No, sorry. Everyone who has claimed to have such a solution has been unwilling to share.

Hi BP.
The old firmware can easly resetted with tool at first page, but how about the newer FW? Till what version is it possible to still reset by using upgrade by tftp? ( was it possible till 3.4.90 ?
So my question is actually, which newer firmware versions, can be resetted by doing upgrade/downgrade by using tftp
 
Just had your application style option work for a camera running the "grey version" of 5.4.20 that randomly wouldn't take it's password and that HikUSA wouldn't help with since it was "grey". Worked like a champ thanks!
 
I am seeking your help - my camera apparently is from newegg and therefore deemed not supported by HikVision USA. I had my camera running for a while and accessible in a browser and in Blue Iris. All worked fine. Suddenly I could not access this anymore, btw - i have no port forwarding.
Some details:
Camera - DS-2CD2735F
Start Date - 1970-02-17
Firmware - v5.4.20build 160726

I tried first US Hikvision support with obvious rejection, I tried the Techsupport through newegg, no response yet, I tried the tool posted on this forum - unfortunately its not working. Any advice?

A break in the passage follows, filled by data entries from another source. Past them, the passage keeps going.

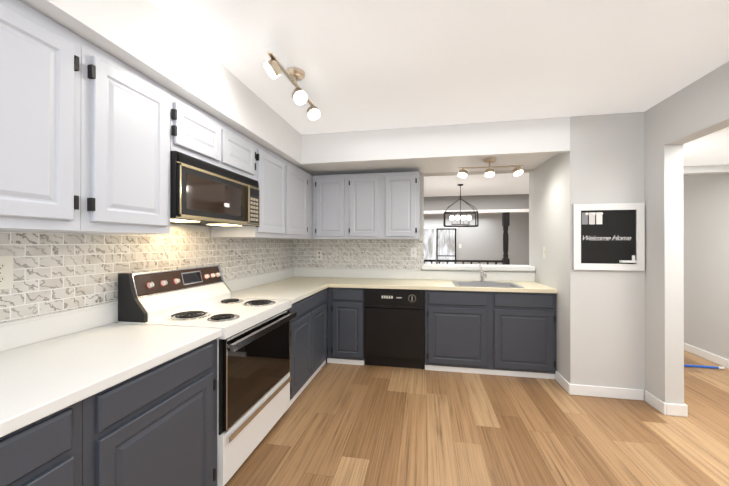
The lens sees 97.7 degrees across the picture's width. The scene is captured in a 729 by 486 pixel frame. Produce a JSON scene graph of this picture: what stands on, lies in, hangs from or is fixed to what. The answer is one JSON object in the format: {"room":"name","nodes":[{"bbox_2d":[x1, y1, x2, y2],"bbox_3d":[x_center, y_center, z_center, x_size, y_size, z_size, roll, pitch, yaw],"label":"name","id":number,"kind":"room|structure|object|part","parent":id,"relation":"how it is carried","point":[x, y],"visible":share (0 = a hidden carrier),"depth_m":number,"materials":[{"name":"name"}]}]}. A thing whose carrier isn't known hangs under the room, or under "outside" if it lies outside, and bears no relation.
{"room":"kitchen","nodes":[
{"label":"kitchen","id":0,"kind":"room"},
{"bbox_2d":[20,0,300,163],"bbox_3d":[-1.339,-0.991,1.187,0.505,0.310,4.550,0,0,11],"label":"ceiling soffit","id":1,"kind":"object","parent":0,"point":[149,39],"depth_m":1.66,"materials":[{"name":"white paint"}]},
{"bbox_2d":[170,223,209,231],"bbox_3d":[-1.546,0.116,1.813,0.135,2.520,5.710,0,0,11],"label":"wall","id":2,"kind":"structure","parent":0,"point":[183,227],"depth_m":2.46,"materials":[{"name":"grey paint"}]},
{"bbox_2d":[0,0,80,230],"bbox_3d":[-1.434,-0.440,0.828,0.433,0.785,1.013,0,0,11],"label":"upper cabinet","id":3,"kind":"object","parent":2,"relation":"attached to","point":[40,121],"visible":1,"depth_m":1.14,"materials":[{"name":"grey wood"}]},
{"bbox_2d":[5,37,170,233],"bbox_3d":[-1.296,-0.438,1.554,0.433,0.785,0.461,0,0,11],"label":"upper cabinet","id":4,"kind":"object","parent":2,"relation":"attached to","point":[125,148],"visible":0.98,"depth_m":1.45,"materials":[{"name":"grey wood"}]},
{"bbox_2d":[0,230,292,322],"bbox_3d":[-1.497,0.215,1.697,0.005,0.600,5.500,0,0,11],"label":"wall tile","id":5,"kind":"structure","parent":2,"relation":"attached to","point":[55,272],"depth_m":1.77,"materials":[{"name":"stone"}]},
{"bbox_2d":[0,256,12,289],"bbox_3d":[-1.554,0.131,1.357,0.009,0.142,0.090,0,0,11],"label":"electrical outlet","id":6,"kind":"object","parent":5,"relation":"attached to","point":[6,272],"visible":1,"depth_m":1.38,"materials":[{"name":"white plastic"}]},
{"bbox_2d":[170,91,255,179],"bbox_3d":[-1.171,-0.666,2.217,0.433,0.325,0.882,0,0,11],"label":"upper cabinet","id":7,"kind":"object","parent":2,"relation":"attached to","point":[198,133],"visible":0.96,"depth_m":2.03,"materials":[{"name":"grey wood"}]},
{"bbox_2d":[170,151,259,225],"bbox_3d":[-1.143,-0.314,2.211,0.490,0.370,0.876,0,0,11],"label":"over-the-range microwave","id":8,"kind":"object","parent":7,"relation":"attached to","point":[203,193],"visible":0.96,"depth_m":2.01,"materials":[{"name":"black metal"}]},
{"bbox_2d":[210,142,289,237],"bbox_3d":[-1.038,-0.434,2.924,0.430,0.786,0.554,0,0,11],"label":"upper cabinet","id":9,"kind":"object","parent":2,"relation":"attached to","point":[285,186],"depth_m":2.84,"materials":[{"name":"grey wood"}]},
{"bbox_2d":[262,163,309,238],"bbox_3d":[-0.933,-0.432,3.476,0.430,0.786,0.570,0,0,11],"label":"upper cabinet","id":10,"kind":"object","parent":2,"relation":"attached to","point":[299,179],"depth_m":3.49,"materials":[{"name":"grey wood"}]},
{"bbox_2d":[310,175,311,238],"bbox_3d":[-0.858,-0.431,3.870,0.430,0.786,0.232,0,0,11],"label":"upper cabinet","id":11,"kind":"object","parent":2,"relation":"attached to","point":[310,175],"depth_m":3.90,"materials":[{"name":"grey wood"}]},
{"bbox_2d":[312,169,533,300],"bbox_3d":[0.482,0.123,4.230,3.220,2.520,0.205,0,0,11],"label":"wall","id":12,"kind":"structure","parent":0,"point":[422,175],"depth_m":4.08,"materials":[{"name":"grey paint"}]},
{"bbox_2d":[313,174,348,238],"bbox_3d":[-0.392,-0.430,4.082,0.444,0.786,0.395,0,0,11],"label":"upper cabinet","id":13,"kind":"object","parent":12,"relation":"attached to","point":[330,192],"depth_m":3.89,"materials":[{"name":"grey wood"}]},
{"bbox_2d":[293,236,423,270],"bbox_3d":[-0.112,0.223,4.236,1.770,0.600,0.005,0,0,11],"label":"wall tile","id":14,"kind":"structure","parent":12,"relation":"attached to","point":[367,253],"depth_m":4.22,"materials":[{"name":"stone"}]},
{"bbox_2d":[317,250,321,259],"bbox_3d":[-0.615,0.176,4.324,0.076,0.125,0.009,0,0,11],"label":"electrical outlet","id":15,"kind":"object","parent":14,"relation":"attached to","point":[319,254],"visible":1,"depth_m":4.32,"materials":[{"name":"white plastic"}]},
{"bbox_2d":[411,248,416,256],"bbox_3d":[0.630,0.132,4.085,0.076,0.125,0.016,0,0,11],"label":"light switch","id":16,"kind":"object","parent":14,"relation":"attached to","point":[413,252],"visible":1,"depth_m":4.08,"materials":[{"name":"white plastic"}]},
{"bbox_2d":[349,173,384,238],"bbox_3d":[0.035,-0.430,4.001,0.426,0.786,0.395,0,0,11],"label":"upper cabinet","id":17,"kind":"object","parent":12,"relation":"attached to","point":[370,206],"depth_m":3.80,"materials":[{"name":"grey wood"}]},
{"bbox_2d":[385,171,419,238],"bbox_3d":[0.458,-0.431,3.921,0.434,0.786,0.395,0,0,11],"label":"upper cabinet","id":18,"kind":"object","parent":12,"relation":"attached to","point":[402,189],"depth_m":3.73,"materials":[{"name":"grey wood"}]},
{"bbox_2d":[421,264,535,271],"bbox_3d":[1.405,0.321,4.050,1.340,0.062,0.305,0,0,11],"label":"sill","id":19,"kind":"structure","parent":12,"relation":"on","point":[484,267],"depth_m":3.93,"materials":[{"name":"white wood"}]},
{"bbox_2d":[294,117,569,177],"bbox_3d":[0.441,-0.984,3.651,3.085,0.310,0.955,0,0,11],"label":"ceiling soffit","id":20,"kind":"structure","parent":0,"point":[530,143],"depth_m":3.19,"materials":[{"name":"white paint"}]},
{"bbox_2d":[458,158,522,177],"bbox_3d":[1.329,-0.786,3.383,0.653,0.189,0.124,0,0,11],"label":"spotlight","id":21,"kind":"object","parent":20,"relation":"attached to","point":[489,172],"visible":1,"depth_m":3.35,"materials":[{"name":"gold metal"}]},
{"bbox_2d":[149,0,728,196],"bbox_3d":[2.296,-1.175,5.053,7.000,0.080,13.500,0,0,11],"label":"ceiling","id":22,"kind":"structure","parent":0,"point":[374,64],"depth_m":1.95,"materials":[{"name":"white paint"}]},
{"bbox_2d":[264,52,319,119],"bbox_3d":[-0.463,-1.046,2.150,0.126,0.192,0.748,0,0,11],"label":"spotlight","id":23,"kind":"object","parent":22,"relation":"attached to","point":[274,67],"visible":1,"depth_m":2.11,"materials":[{"name":"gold metal"}]},
{"bbox_2d":[443,184,478,226],"bbox_3d":[1.882,-0.715,6.250,0.632,0.830,0.272,0,0,11],"label":"pendant lantern","id":24,"kind":"object","parent":22,"relation":"hanging from","point":[460,217],"visible":1,"depth_m":6.21,"materials":[{"name":"black metal"}]},
{"bbox_2d":[424,194,528,213],"bbox_3d":[2.106,-0.916,7.888,5.330,0.420,0.220,0,0,11],"label":"beam","id":25,"kind":"structure","parent":22,"relation":"attached to","point":[514,203],"depth_m":7.65,"materials":[{"name":"grey paint"}]},
{"bbox_2d":[424,213,528,264],"bbox_3d":[3.341,0.172,10.561,7.000,2.580,0.120,0,0,11],"label":"wall","id":26,"kind":"structure","parent":0,"point":[483,240],"depth_m":10.37,"materials":[{"name":"grey paint"}]},
{"bbox_2d":[424,226,457,263],"bbox_3d":[2.293,0.437,10.669,1.600,1.930,0.054,0,0,11],"label":"sliding window","id":27,"kind":"structure","parent":26,"relation":"in","point":[439,242],"depth_m":10.62,"materials":[{"name":"white glass"}]},
{"bbox_2d":[225,350,728,485],"bbox_3d":[2.296,1.415,5.045,7.000,0.060,13.500,0,0,11],"label":"floor","id":28,"kind":"structure","parent":0,"point":[336,424],"depth_m":2.27,"materials":[{"name":"brown wood"}]},
{"bbox_2d":[0,400,81,485],"bbox_3d":[-1.310,0.938,0.750,0.703,0.867,0.713,0,0,11],"label":"base cabinet","id":29,"kind":"object","parent":28,"relation":"on","point":[46,451],"visible":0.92,"depth_m":0.93,"materials":[{"name":"grey painted wood"}]},
{"bbox_2d":[82,339,216,485],"bbox_3d":[-1.180,0.940,1.439,0.703,0.867,0.686,0,0,11],"label":"base cabinet","id":30,"kind":"object","parent":28,"relation":"on","point":[155,426],"visible":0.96,"depth_m":1.31,"materials":[{"name":"grey painted wood"}]},
{"bbox_2d":[118,264,296,485],"bbox_3d":[-0.990,0.780,2.201,0.747,1.194,0.873,0,0,11],"label":"range","id":31,"kind":"object","parent":28,"relation":"on","point":[253,373],"visible":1,"depth_m":2.00,"materials":[{"name":"white metal"}]},
{"bbox_2d":[287,288,327,409],"bbox_3d":[-0.852,0.945,3.168,0.703,0.867,1.071,0,0,11],"label":"base cabinet","id":32,"kind":"object","parent":28,"relation":"on","point":[308,341],"visible":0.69,"depth_m":2.98,"materials":[{"name":"grey painted wood"}]},
{"bbox_2d":[327,287,364,364],"bbox_3d":[-0.160,0.947,3.898,0.427,0.867,0.663,0,0,11],"label":"base cabinet","id":33,"kind":"object","parent":28,"relation":"on","point":[345,328],"visible":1,"depth_m":3.58,"materials":[{"name":"grey painted wood"}]},
{"bbox_2d":[364,288,424,368],"bbox_3d":[0.372,0.948,3.762,0.661,0.866,0.642,0,0,11],"label":"dishwasher","id":34,"kind":"object","parent":28,"relation":"on","point":[394,327],"visible":0.94,"depth_m":3.48,"materials":[{"name":"black"}]},
{"bbox_2d":[425,290,492,374],"bbox_3d":[1.034,0.947,3.674,0.665,0.868,0.660,0,0,11],"label":"base cabinet","id":35,"kind":"object","parent":28,"relation":"on","point":[458,324],"depth_m":3.35,"materials":[{"name":"grey wood"}]},
{"bbox_2d":[424,212,509,264],"bbox_3d":[2.052,0.344,7.894,2.860,2.099,0.140,0,0,11],"label":"railing","id":36,"kind":"object","parent":28,"relation":"on","point":[505,260],"visible":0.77,"depth_m":7.61,"materials":[{"name":"black"}]},
{"bbox_2d":[493,292,555,378],"bbox_3d":[1.669,0.946,3.553,0.629,0.868,0.660,0,0,11],"label":"base cabinet","id":37,"kind":"object","parent":28,"relation":"on","point":[499,333],"depth_m":3.23,"materials":[{"name":"grey wood"}]},
{"bbox_2d":[529,100,683,403],"bbox_3d":[2.418,0.122,3.864,0.720,2.520,2.585,0,0,11],"label":"wall block","id":38,"kind":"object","parent":28,"relation":"on","point":[620,328],"visible":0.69,"depth_m":2.82,"materials":[{"name":"grey paint"}]},
{"bbox_2d":[543,247,545,257],"bbox_3d":[1.974,0.113,3.502,0.016,0.125,0.076,0,0,11],"label":"light switch","id":39,"kind":"object","parent":38,"relation":"attached to","point":[544,252],"visible":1,"depth_m":3.50,"materials":[{"name":"white plastic"}]},
{"bbox_2d":[555,371,569,393],"bbox_3d":[1.887,1.332,3.038,0.016,0.095,0.303,0,0,11],"label":"baseboard","id":40,"kind":"structure","parent":38,"relation":"attached to","point":[562,381],"depth_m":3.02,"materials":[{"name":"white wood"}]},
{"bbox_2d":[569,384,643,400],"bbox_3d":[2.140,1.331,2.828,0.590,0.095,0.016,0,0,11],"label":"baseboard","id":41,"kind":"structure","parent":38,"relation":"attached to","point":[608,392],"depth_m":2.82,"materials":[{"name":"white wood"}]},
{"bbox_2d":[573,203,644,270],"bbox_3d":[2.155,-0.046,2.812,0.555,0.590,0.049,0,0,11],"label":"picture frame","id":42,"kind":"object","parent":38,"relation":"attached to","point":[611,220],"depth_m":2.82,"materials":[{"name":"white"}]},
{"bbox_3d":[2.148,-0.037,2.825,0.383,0.043,0.001,0,0,11],"label":"text on the chalkboard picture","id":43,"kind":"part","parent":42,"relation":"part of"},
{"bbox_2d":[645,390,665,414],"bbox_3d":[2.414,1.331,2.648,0.016,0.095,0.235,0,0,11],"label":"baseboard","id":44,"kind":"structure","parent":38,"relation":"attached to","point":[659,405],"depth_m":2.63,"materials":[{"name":"white wood"}]},
{"bbox_2d":[666,403,687,416],"bbox_3d":[2.473,1.330,2.526,0.146,0.095,0.016,0,0,11],"label":"baseboard","id":45,"kind":"structure","parent":38,"relation":"attached to","point":[672,409],"depth_m":2.52,"materials":[{"name":"white wood"}]},
{"bbox_2d":[684,364,724,368],"bbox_3d":[3.669,1.368,3.507,0.471,0.025,0.036,0,0,11],"label":"handle","id":46,"kind":"object","parent":28,"relation":"on","point":[701,366],"visible":0.83,"depth_m":3.49,"materials":[{"name":"blue plastic"}]},
{"bbox_2d":[664,61,728,144],"bbox_3d":[2.065,0.111,0.419,0.130,2.520,4.315,0,0,11],"label":"wall","id":47,"kind":"structure","parent":0,"point":[697,109],"depth_m":2.24,"materials":[{"name":"grey paint"}]},
{"bbox_2d":[683,174,728,359],"bbox_3d":[4.271,0.124,4.675,0.120,2.520,13.500,0,0,11],"label":"wall","id":48,"kind":"structure","parent":0,"point":[706,253],"depth_m":3.76,"materials":[{"name":"grey paint"}]},
{"bbox_2d":[684,343,728,368],"bbox_3d":[4.093,1.335,4.095,0.016,0.095,12.300,0,0,11],"label":"baseboard","id":49,"kind":"structure","parent":48,"relation":"attached to","point":[719,360],"depth_m":3.73,"materials":[{"name":"white wood"}]},
{"bbox_2d":[683,127,728,165],"bbox_3d":[2.830,-0.975,0.753,1.250,0.345,5.250,0,0,11],"label":"ceiling","id":50,"kind":"structure","parent":0,"point":[711,149],"depth_m":2.77,"materials":[{"name":"white paint"}]},
{"bbox_2d":[683,164,728,175],"bbox_3d":[3.333,-0.930,3.406,1.250,0.420,0.150,0,0,11],"label":"beam","id":51,"kind":"structure","parent":50,"relation":"attached to","point":[706,170],"depth_m":3.30,"materials":[{"name":"grey paint"}]},
{"bbox_3d":[-1.513,0.935,-0.313,0.700,0.867,1.448,0,0,11],"label":"base cabinet","id":52,"kind":"object","parent":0,"visible":0},
{"bbox_2d":[0,272,327,436],"bbox_3d":[-1.134,0.425,1.652,0.720,0.160,5.448,0,0,11],"label":"countertop","id":53,"kind":"structure","parent":52,"relation":"on","point":[51,363],"depth_m":1.38,"materials":[{"name":"laminate"}]},
{"bbox_2d":[274,268,557,292],"bbox_3d":[0.479,0.431,3.758,3.046,0.160,0.708,0,0,11],"label":"countertop","id":54,"kind":"structure","parent":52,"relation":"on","point":[337,277],"depth_m":3.88,"materials":[{"name":"laminate"}]},
{"bbox_2d":[471,263,493,281],"bbox_3d":[1.353,0.353,3.618,0.250,0.219,0.263,0,0,11],"label":"faucet","id":55,"kind":"object","parent":54,"relation":"on","point":[483,275],"visible":1,"depth_m":3.69,"materials":[{"name":"silver metal"}]},
{"bbox_2d":[452,281,523,287],"bbox_3d":[1.338,0.551,3.535,0.680,0.176,0.450,0,0,11],"label":"sink","id":56,"kind":"object","parent":54,"relation":"in","point":[485,284],"visible":0.4,"depth_m":3.64,"materials":[{"name":"metal"}]}
]}

When I opened the camera there seems to be a button in the camera - does anyone know if this would be a factory reset button? What is the procedure for it?

In addition - I found the backdoor access to the camera and downloaded the configurationFile. Montecrypto included the encryption password in his article but I am not sure how to -decrypt this file. I tried using gpp but cant make it happen. Any advice on this end?
 
Last edited:
ziomek,
this worked now! For some reason I always pressed the rest button when it was powered on or just a moment after. This time I followed your process and it worked - thanks. Everything went back to default.